Dataset records:
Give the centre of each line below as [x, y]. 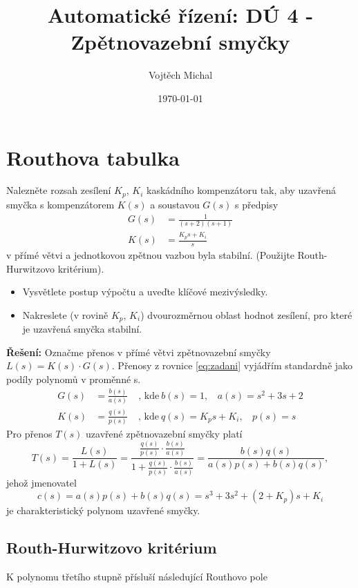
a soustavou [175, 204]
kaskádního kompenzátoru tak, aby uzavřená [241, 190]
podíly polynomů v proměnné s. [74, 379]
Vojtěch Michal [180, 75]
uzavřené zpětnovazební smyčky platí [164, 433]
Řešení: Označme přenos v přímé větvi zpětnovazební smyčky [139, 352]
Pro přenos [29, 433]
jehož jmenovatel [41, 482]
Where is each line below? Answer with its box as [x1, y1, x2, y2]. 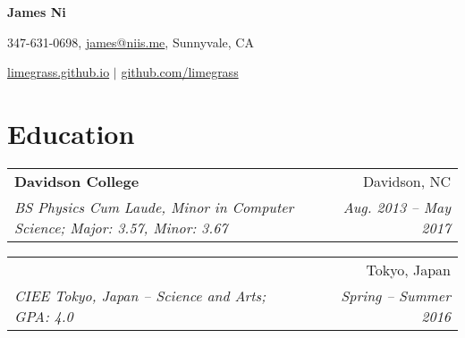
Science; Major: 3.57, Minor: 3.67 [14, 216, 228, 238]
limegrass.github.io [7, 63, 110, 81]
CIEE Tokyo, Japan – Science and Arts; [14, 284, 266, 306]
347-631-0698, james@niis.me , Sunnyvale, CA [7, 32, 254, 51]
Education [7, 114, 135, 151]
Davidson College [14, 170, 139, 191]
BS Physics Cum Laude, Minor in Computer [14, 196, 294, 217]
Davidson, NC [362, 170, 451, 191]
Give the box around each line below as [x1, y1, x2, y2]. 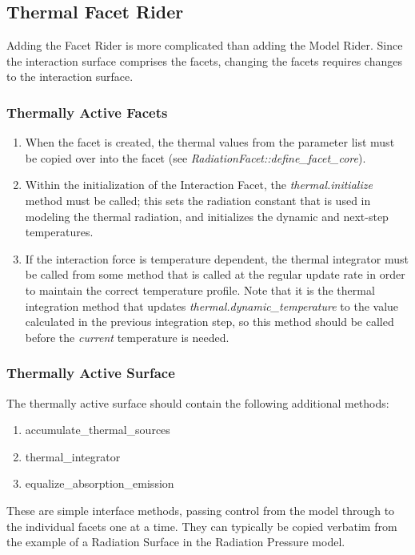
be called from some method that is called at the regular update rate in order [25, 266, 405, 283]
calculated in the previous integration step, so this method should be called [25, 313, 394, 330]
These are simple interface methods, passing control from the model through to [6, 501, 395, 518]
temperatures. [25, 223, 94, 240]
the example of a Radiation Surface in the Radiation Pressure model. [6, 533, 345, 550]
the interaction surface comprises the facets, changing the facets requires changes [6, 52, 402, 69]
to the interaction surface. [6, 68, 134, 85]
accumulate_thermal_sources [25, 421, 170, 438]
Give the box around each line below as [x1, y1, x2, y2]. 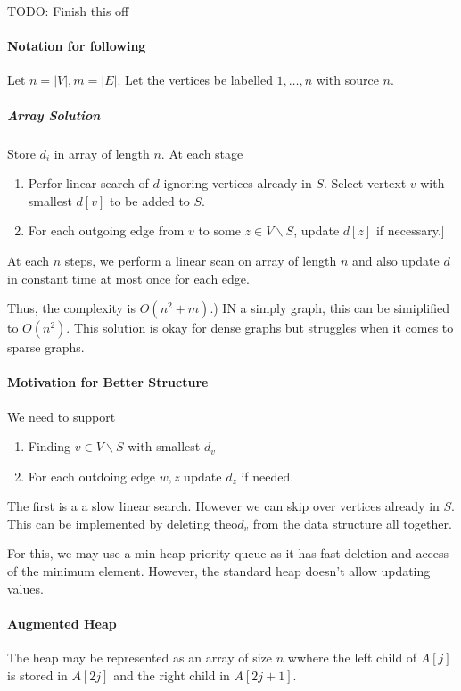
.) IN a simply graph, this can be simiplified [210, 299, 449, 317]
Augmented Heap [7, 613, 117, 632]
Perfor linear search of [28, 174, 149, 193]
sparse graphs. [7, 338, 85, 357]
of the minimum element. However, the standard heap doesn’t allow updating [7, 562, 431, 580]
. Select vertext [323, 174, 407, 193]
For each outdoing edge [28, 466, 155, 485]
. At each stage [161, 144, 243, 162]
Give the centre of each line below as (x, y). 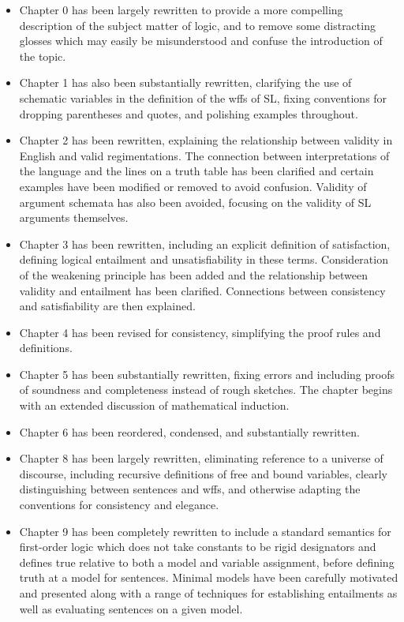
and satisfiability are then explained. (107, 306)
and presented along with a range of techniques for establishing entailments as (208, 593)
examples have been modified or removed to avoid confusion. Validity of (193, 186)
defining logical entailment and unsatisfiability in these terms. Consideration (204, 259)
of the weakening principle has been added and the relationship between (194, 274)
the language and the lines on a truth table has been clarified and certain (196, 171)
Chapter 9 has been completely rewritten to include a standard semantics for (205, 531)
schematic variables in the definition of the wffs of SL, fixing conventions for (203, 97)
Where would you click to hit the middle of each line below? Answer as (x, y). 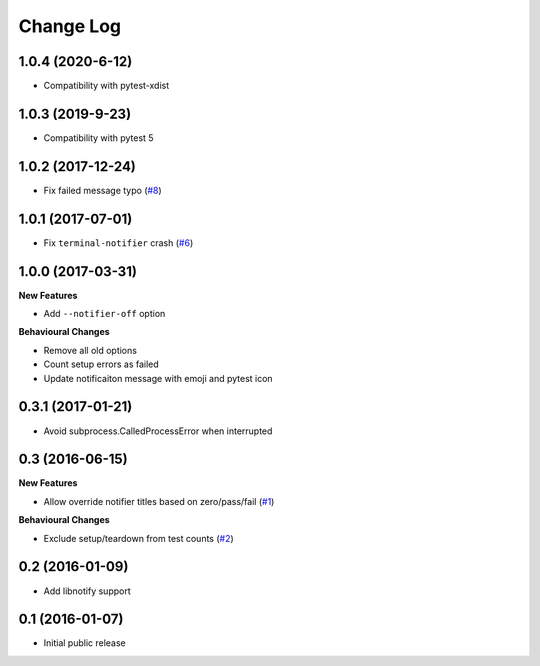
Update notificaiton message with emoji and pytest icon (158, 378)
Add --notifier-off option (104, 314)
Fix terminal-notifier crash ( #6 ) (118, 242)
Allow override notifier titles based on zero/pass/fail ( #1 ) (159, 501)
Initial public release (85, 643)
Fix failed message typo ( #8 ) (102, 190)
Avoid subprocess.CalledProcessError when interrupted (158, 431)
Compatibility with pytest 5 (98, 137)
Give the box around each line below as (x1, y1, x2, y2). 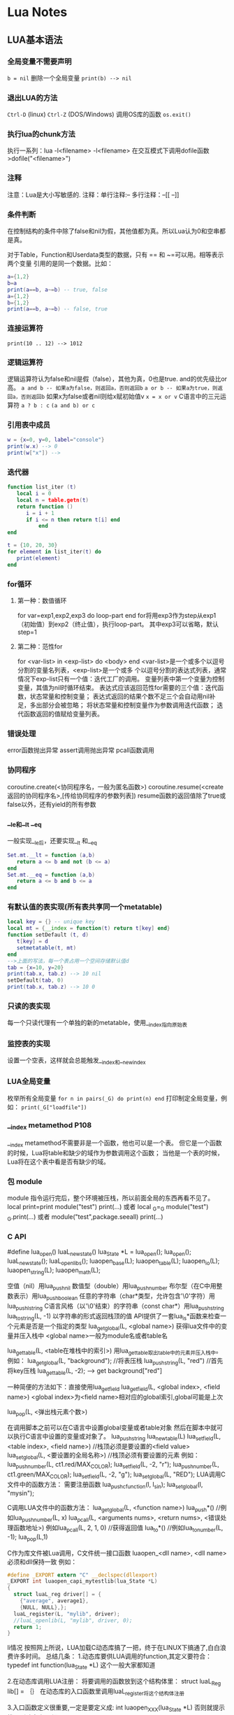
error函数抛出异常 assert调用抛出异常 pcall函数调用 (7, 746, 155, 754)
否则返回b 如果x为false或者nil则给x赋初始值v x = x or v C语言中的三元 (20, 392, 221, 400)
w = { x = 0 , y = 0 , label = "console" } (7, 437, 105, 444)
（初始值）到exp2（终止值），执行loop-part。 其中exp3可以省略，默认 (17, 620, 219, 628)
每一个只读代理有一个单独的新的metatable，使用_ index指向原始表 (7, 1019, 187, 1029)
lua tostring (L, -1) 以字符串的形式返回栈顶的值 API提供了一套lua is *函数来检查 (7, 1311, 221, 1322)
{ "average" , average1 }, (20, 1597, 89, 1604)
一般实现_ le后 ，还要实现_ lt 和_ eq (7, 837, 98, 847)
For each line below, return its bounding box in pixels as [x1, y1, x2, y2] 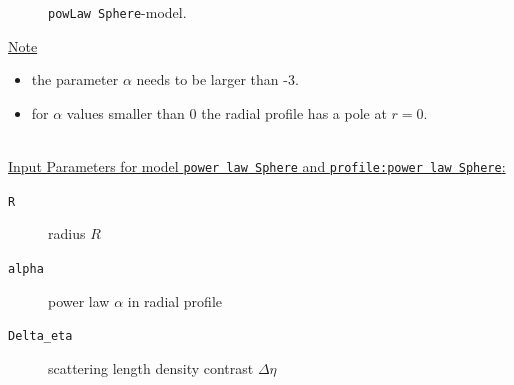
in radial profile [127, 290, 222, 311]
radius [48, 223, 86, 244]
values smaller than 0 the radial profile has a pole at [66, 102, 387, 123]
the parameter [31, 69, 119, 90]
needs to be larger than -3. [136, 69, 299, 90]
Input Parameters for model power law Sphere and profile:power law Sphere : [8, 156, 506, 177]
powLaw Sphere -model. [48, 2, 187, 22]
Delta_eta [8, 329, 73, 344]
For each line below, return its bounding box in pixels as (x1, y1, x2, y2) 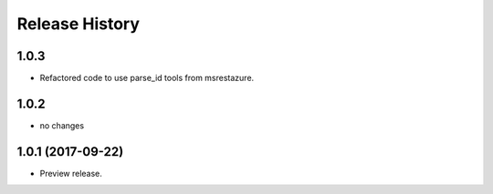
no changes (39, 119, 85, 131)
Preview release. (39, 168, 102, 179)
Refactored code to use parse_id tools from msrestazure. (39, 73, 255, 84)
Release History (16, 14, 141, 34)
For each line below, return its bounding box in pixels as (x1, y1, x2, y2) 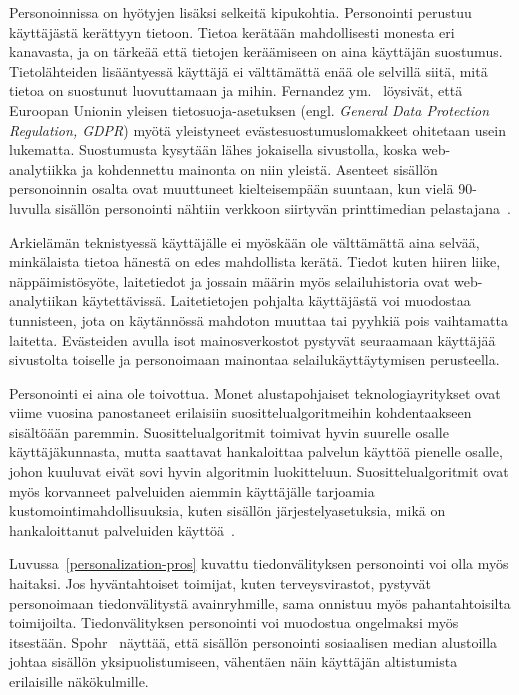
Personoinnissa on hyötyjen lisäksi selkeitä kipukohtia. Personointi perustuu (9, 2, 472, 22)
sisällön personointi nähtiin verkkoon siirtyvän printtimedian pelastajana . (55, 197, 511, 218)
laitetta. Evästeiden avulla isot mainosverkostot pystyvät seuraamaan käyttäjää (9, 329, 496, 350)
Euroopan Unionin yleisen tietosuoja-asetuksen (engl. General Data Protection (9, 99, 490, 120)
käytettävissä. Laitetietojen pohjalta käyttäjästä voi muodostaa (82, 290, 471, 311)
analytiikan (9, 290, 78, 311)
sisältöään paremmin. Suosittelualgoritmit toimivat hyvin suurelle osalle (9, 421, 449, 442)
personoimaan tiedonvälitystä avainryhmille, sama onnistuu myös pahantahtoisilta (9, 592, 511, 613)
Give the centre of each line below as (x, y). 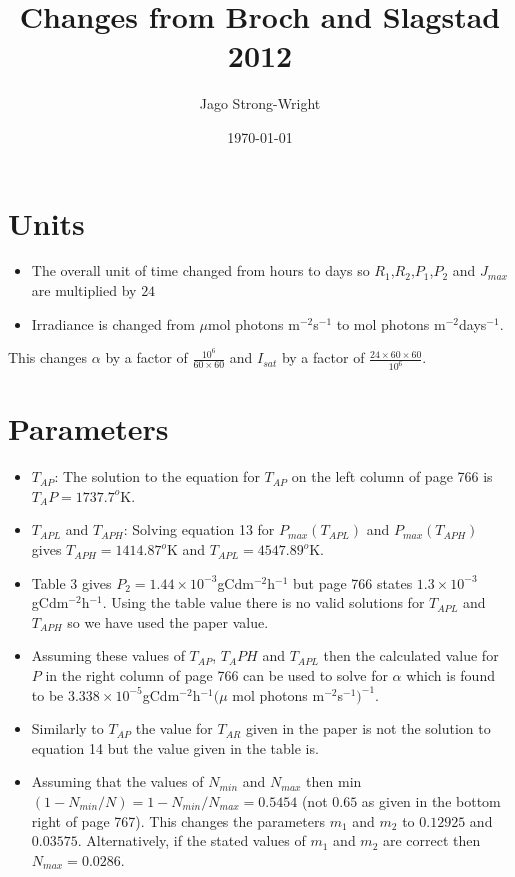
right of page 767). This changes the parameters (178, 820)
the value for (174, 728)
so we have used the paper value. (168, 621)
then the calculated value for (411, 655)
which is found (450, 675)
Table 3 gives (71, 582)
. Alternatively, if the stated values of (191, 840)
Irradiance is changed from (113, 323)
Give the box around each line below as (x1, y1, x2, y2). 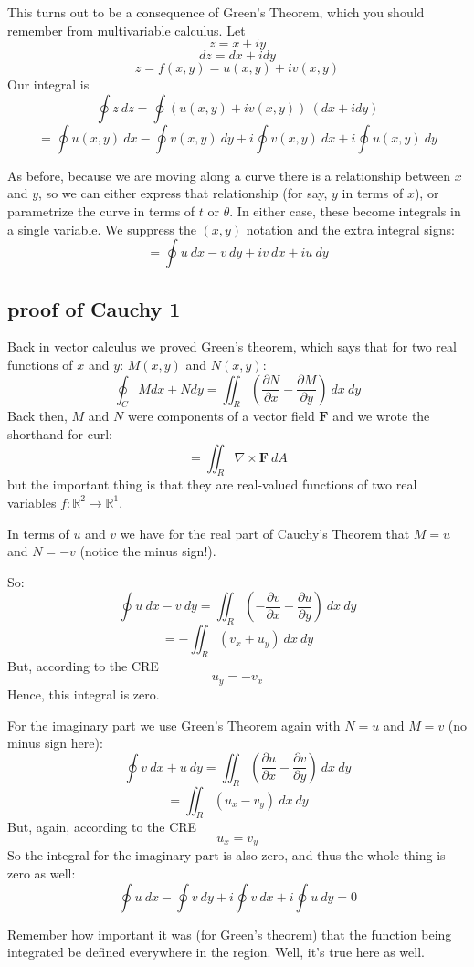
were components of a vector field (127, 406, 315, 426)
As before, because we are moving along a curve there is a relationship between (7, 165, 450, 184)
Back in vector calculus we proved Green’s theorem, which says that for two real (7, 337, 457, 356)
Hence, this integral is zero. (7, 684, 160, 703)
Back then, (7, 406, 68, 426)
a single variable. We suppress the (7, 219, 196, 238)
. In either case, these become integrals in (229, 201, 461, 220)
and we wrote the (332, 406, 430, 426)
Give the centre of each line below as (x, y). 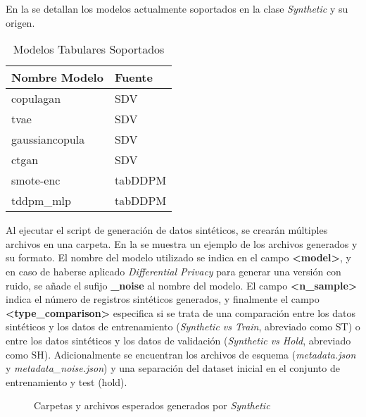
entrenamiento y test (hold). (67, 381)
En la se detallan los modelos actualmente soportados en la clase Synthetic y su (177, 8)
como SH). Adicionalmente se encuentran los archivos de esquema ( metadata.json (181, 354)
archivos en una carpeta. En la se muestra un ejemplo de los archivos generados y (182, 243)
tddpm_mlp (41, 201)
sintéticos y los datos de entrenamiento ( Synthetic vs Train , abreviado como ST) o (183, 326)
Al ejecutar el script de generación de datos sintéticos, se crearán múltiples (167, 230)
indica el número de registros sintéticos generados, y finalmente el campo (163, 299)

◆ Task directions ◆
Quote each record exactly as it stands, minus the pictures.

◆ Expected answer ◆
Give the centre of each line below as [x, y]. 
a soustavou [175, 204]
kaskádního kompenzátoru tak, aby uzavřená [241, 190]
podíly polynomů v proměnné s. [74, 379]
Vojtěch Michal [180, 75]
uzavřené zpětnovazební smyčky platí [164, 433]
Řešení: Označme přenos v přímé větvi zpětnovazební smyčky [139, 352]
Pro přenos [29, 433]
jehož jmenovatel [41, 482]
Where is each line below? Answer with its box as [x1, y1, x2, y2]. 
Science; Major: 3.57, Minor: 3.67 [14, 216, 228, 238]
limegrass.github.io [7, 63, 110, 81]
CIEE Tokyo, Japan – Science and Arts; [14, 284, 266, 306]
347-631-0698, james@niis.me , Sunnyvale, CA [7, 32, 254, 51]
Education [7, 114, 135, 151]
Davidson College [14, 170, 139, 191]
BS Physics Cum Laude, Minor in Computer [14, 196, 294, 217]
Davidson, NC [362, 170, 451, 191]
Give the box around each line below as [x1, y1, x2, y2]. 
be called from some method that is called at the regular update rate in order [25, 266, 405, 283]
calculated in the previous integration step, so this method should be called [25, 313, 394, 330]
These are simple interface methods, passing control from the model through to [6, 501, 395, 518]
temperatures. [25, 223, 94, 240]
the example of a Radiation Surface in the Radiation Pressure model. [6, 533, 345, 550]
the interaction surface comprises the facets, changing the facets requires changes [6, 52, 402, 69]
to the interaction surface. [6, 68, 134, 85]
accumulate_thermal_sources [25, 421, 170, 438]
Give the box around each line below as [x1, y1, x2, y2]. 
.) IN a simply graph, this can be simiplified [210, 299, 449, 317]
Augmented Heap [7, 613, 117, 632]
Perfor linear search of [28, 174, 149, 193]
sparse graphs. [7, 338, 85, 357]
of the minimum element. However, the standard heap doesn’t allow updating [7, 562, 431, 580]
. Select vertext [323, 174, 407, 193]
For each outdoing edge [28, 466, 155, 485]
. At each stage [161, 144, 243, 162]
Give the centre of each line below as (x, y). 
and satisfiability are then explained. (107, 306)
and presented along with a range of techniques for establishing entailments as (208, 593)
examples have been modified or removed to avoid confusion. Validity of (193, 186)
defining logical entailment and unsatisfiability in these terms. Consideration (204, 259)
of the weakening principle has been added and the relationship between (194, 274)
the language and the lines on a truth table has been clarified and certain (196, 171)
Chapter 9 has been completely rewritten to include a standard semantics for (205, 531)
schematic variables in the definition of the wffs of SL, fixing conventions for (203, 97)
Where would you click to hit the middle of each line below? Answer as (x, y). 
Update notificaiton message with emoji and pytest icon (158, 378)
Add --notifier-off option (104, 314)
Fix terminal-notifier crash ( #6 ) (118, 242)
Allow override notifier titles based on zero/pass/fail ( #1 ) (159, 501)
Initial public release (85, 643)
Fix failed message typo ( #8 ) (102, 190)
Avoid subprocess.CalledProcessError when interrupted (158, 431)
Compatibility with pytest 5 (98, 137)
Give the box around each line below as (x1, y1, x2, y2). 
error函数抛出异常 assert调用抛出异常 pcall函数调用 (7, 746, 155, 754)
否则返回b 如果x为false或者nil则给x赋初始值v x = x or v C语言中的三元 (20, 392, 221, 400)
w = { x = 0 , y = 0 , label = "console" } (7, 437, 105, 444)
（初始值）到exp2（终止值），执行loop-part。 其中exp3可以省略，默认 (17, 620, 219, 628)
每一个只读代理有一个单独的新的metatable，使用_ index指向原始表 (7, 1019, 187, 1029)
lua tostring (L, -1) 以字符串的形式返回栈顶的值 API提供了一套lua is *函数来检查 (7, 1311, 221, 1322)
{ "average" , average1 }, (20, 1597, 89, 1604)
一般实现_ le后 ，还要实现_ lt 和_ eq (7, 837, 98, 847)
For each line below, return its bounding box in pixels as [x1, y1, x2, y2] 
in radial profile [127, 290, 222, 311]
radius [48, 223, 86, 244]
values smaller than 0 the radial profile has a pole at [66, 102, 387, 123]
the parameter [31, 69, 119, 90]
needs to be larger than -3. [136, 69, 299, 90]
Input Parameters for model power law Sphere and profile:power law Sphere : [8, 156, 506, 177]
powLaw Sphere -model. [48, 2, 187, 22]
Delta_eta [8, 329, 73, 344]
For each line below, return its bounding box in pixels as (x1, y1, x2, y2) 
no changes (39, 119, 85, 131)
Preview release. (39, 168, 102, 179)
Refactored code to use parse_id tools from msrestazure. (39, 73, 255, 84)
Release History (16, 14, 141, 34)
For each line below, return its bounding box in pixels as (x1, y1, x2, y2) 
Personoinnissa on hyötyjen lisäksi selkeitä kipukohtia. Personointi perustuu (9, 2, 472, 22)
sisällön personointi nähtiin verkkoon siirtyvän printtimedian pelastajana . (55, 197, 511, 218)
laitetta. Evästeiden avulla isot mainosverkostot pystyvät seuraamaan käyttäjää (9, 329, 496, 350)
Euroopan Unionin yleisen tietosuoja-asetuksen (engl. General Data Protection (9, 99, 490, 120)
käytettävissä. Laitetietojen pohjalta käyttäjästä voi muodostaa (82, 290, 471, 311)
analytiikan (9, 290, 78, 311)
sisältöään paremmin. Suosittelualgoritmit toimivat hyvin suurelle osalle (9, 421, 449, 442)
personoimaan tiedonvälitystä avainryhmille, sama onnistuu myös pahantahtoisilta (9, 592, 511, 613)
Give the centre of each line below as (x, y). 
right of page 767). This changes the parameters (178, 820)
the value for (174, 728)
so we have used the paper value. (168, 621)
then the calculated value for (411, 655)
which is found (450, 675)
Table 3 gives (71, 582)
. Alternatively, if the stated values of (191, 840)
Irradiance is changed from (113, 323)
Give the box around each line below as (x1, y1, x2, y2). 
were components of a vector field (127, 406, 315, 426)
As before, because we are moving along a curve there is a relationship between (7, 165, 450, 184)
Back in vector calculus we proved Green’s theorem, which says that for two real (7, 337, 457, 356)
Hence, this integral is zero. (7, 684, 160, 703)
Back then, (7, 406, 68, 426)
a single variable. We suppress the (7, 219, 196, 238)
. In either case, these become integrals in (229, 201, 461, 220)
and we wrote the (332, 406, 430, 426)
Give the centre of each line below as (x, y). 
entrenamiento y test (hold). (67, 381)
En la se detallan los modelos actualmente soportados en la clase Synthetic y su (177, 8)
como SH). Adicionalmente se encuentran los archivos de esquema ( metadata.json (181, 354)
archivos en una carpeta. En la se muestra un ejemplo de los archivos generados y (182, 243)
tddpm_mlp (41, 201)
sintéticos y los datos de entrenamiento ( Synthetic vs Train , abreviado como ST) o (183, 326)
Al ejecutar el script de generación de datos sintéticos, se crearán múltiples (167, 230)
indica el número de registros sintéticos generados, y finalmente el campo (163, 299)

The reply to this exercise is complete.